The case has already been made that culture needs candidates, in this election cycle and beyond. That case has been made by many—including myself—not on art-is-good-for-you truisms but on cold, hard, conservative principles.

Remember the figures from this column three weeks ago: In 2005, Seattle's Office of Arts & Cultural Affairs (OACA) got a $2.57 million budget (minus funds for public art). That year, OACA and Seattle's arts institutions returned $12.3 million in city-government revenue. That's not counting money that went to the state, the county, and local restaurants and hotels. (Nearly 1.9 million people traveled to Seattle in 2005 to see art—and spend money—here.) The conclusion: Arts funding is not a handout; arts funding is an investment. And if artists and arts advocates want to get anywhere, they'd best stop behaving like beaten dogs and start behaving like a force to be reckoned with.

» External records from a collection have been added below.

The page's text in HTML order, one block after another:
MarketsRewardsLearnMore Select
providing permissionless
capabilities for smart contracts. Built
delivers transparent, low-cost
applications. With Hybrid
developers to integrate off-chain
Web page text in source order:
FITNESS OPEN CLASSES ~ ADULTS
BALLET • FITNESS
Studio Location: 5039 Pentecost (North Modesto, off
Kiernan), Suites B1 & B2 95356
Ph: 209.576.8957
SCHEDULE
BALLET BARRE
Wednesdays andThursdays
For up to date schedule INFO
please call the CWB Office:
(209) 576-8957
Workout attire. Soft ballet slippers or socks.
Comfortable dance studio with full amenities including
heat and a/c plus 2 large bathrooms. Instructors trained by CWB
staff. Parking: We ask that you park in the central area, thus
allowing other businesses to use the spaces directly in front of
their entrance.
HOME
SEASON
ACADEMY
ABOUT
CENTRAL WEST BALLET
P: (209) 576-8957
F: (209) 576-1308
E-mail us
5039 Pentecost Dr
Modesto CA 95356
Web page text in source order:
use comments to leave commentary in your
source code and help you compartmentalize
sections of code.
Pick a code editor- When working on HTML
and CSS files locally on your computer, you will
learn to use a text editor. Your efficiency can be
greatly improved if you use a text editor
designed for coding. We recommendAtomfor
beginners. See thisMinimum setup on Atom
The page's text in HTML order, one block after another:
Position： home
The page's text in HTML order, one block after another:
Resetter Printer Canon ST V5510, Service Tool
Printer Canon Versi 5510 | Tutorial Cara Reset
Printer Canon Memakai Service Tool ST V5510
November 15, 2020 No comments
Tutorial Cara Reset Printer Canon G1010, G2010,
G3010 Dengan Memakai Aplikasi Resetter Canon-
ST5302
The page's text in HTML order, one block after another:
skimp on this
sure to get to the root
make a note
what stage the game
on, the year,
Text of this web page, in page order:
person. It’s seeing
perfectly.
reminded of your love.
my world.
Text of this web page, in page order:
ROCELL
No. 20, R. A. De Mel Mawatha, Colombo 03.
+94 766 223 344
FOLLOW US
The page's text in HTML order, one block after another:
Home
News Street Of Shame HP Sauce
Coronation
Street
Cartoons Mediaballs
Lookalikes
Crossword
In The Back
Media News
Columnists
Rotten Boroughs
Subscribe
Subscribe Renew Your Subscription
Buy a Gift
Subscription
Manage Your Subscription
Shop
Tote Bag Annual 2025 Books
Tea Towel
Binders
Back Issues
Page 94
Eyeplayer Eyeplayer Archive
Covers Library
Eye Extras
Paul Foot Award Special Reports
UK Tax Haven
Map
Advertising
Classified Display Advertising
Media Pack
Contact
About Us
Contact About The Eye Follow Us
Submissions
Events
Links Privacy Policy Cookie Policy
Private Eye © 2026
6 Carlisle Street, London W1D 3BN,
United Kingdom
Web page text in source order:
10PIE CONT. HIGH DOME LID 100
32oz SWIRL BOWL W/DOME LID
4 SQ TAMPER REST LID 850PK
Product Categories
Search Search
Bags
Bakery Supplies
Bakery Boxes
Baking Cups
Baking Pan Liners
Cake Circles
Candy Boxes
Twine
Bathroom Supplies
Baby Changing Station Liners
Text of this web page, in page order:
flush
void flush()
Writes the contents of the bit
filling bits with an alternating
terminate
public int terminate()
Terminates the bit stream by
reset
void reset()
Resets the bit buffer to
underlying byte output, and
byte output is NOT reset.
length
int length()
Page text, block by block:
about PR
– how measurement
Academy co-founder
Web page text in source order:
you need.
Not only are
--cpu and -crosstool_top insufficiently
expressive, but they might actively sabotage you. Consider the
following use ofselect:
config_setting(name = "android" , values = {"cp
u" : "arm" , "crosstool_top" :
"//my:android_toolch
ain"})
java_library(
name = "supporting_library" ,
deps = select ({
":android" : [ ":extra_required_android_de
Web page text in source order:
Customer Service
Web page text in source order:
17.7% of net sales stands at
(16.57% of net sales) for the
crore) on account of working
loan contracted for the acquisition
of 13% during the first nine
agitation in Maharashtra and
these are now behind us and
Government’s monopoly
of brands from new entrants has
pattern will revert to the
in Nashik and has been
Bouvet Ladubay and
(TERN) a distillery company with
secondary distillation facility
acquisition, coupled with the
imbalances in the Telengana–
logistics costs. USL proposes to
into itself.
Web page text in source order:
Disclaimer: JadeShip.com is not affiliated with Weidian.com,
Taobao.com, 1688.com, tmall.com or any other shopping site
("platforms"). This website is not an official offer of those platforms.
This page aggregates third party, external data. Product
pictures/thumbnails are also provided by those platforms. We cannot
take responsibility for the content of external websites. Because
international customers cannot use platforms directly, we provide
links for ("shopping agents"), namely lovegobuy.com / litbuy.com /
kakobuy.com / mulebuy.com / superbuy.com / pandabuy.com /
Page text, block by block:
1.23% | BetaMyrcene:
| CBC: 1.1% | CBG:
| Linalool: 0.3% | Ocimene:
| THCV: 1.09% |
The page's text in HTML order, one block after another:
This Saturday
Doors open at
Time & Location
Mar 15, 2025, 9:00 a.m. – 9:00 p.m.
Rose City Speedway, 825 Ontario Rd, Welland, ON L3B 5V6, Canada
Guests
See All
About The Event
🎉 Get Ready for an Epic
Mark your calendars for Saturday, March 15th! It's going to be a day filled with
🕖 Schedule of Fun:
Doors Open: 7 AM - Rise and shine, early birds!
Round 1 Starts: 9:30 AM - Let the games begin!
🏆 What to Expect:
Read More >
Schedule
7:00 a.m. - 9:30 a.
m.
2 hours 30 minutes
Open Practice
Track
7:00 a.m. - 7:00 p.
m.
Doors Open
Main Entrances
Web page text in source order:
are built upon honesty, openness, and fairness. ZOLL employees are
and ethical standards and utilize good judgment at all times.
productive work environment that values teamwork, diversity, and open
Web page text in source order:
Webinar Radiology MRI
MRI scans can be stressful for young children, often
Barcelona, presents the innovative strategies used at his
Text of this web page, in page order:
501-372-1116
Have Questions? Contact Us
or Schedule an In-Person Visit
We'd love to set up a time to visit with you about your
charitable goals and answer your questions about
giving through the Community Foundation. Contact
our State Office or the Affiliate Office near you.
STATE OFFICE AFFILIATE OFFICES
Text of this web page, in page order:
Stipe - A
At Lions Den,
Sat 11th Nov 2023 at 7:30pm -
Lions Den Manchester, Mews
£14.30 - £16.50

First, the culture constituency must rally its resources and figure out what it wants. I've been asking artists and administrators that question and have heard a broad spectrum of answers: relief from crushing business taxes, stronger advocates, a job-share project to spread around medical benefits—and even "nothing." Housing and health care were major themes, as well as financial incentives to help developers preserve arts venues instead of gentrifying them into extinction.

Over lunch at Cafe Presse last week, Susan Trapnell laid out a constellation of changes Seattle could make to stimulate its arts ecology. (Trapnell is a senior consultant at the Arts Consulting Group, has managed the Guthrie, and is largely credited with saving ACT Theatre in 2003.) A big one for large institutions: unrestricted funds. Most local grants are handed out for specific projects. By the time they arrive, the ground may have shifted, revealing new needs and opportunities—but the money is chained to its preordained purpose, keeping institutions sluggish and bureaucratic instead of nimble and responsive.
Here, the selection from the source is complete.